Browning Slayer said:


> Looks like you might get your wish.. I just hope he can hold on to the ball better than Isiah..



I think he can be much more of a weapon on the O side than the D side of the ball.


----------



## Silver Britches (Mar 27, 2017)

Been reading about this as well. Dude can jet. Can't wait to see him out there returning kicks and catching passes.


----------



## Matthew6 (Mar 27, 2017)

Silver Britches said:


> Been reading about this as well. Dude can jet. Can't wait to see him out there returning kicks and catching passes.
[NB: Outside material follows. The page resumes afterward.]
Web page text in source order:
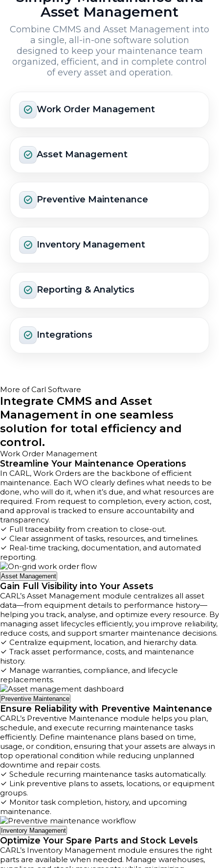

and scoring touchdowns, winning games, conference championships and titles too. just hope elfiiiiiiiiiiiiiiiiiiiiiiiiiiii and slayer are right. nickel deserves a championship.


----------



## Silver Britches (Mar 27, 2017)

Matthew6 said:


> and scoring touchdowns, winning games, conference championships and titles too. just hope elfiiiiiiiiiiiiiiiiiiiiiiiiiiii and slayer are right. nickel deserves a championship.



And another avatar!


----------



## Showtime (Mar 27, 2017)

Not sure why it took a full season to figure out what side of the ball this kid should play on, even now it doesn't sound like they know for sure! I really want to trust this staff, but to take the #1 Athlete and #13 overall recruit and he get minimal play time just makes my brain hurt. Any OC worth his salt should have had this kid setting the field on fire already. On top of that, how can that chump Beamer from VT not want him in some type of return role?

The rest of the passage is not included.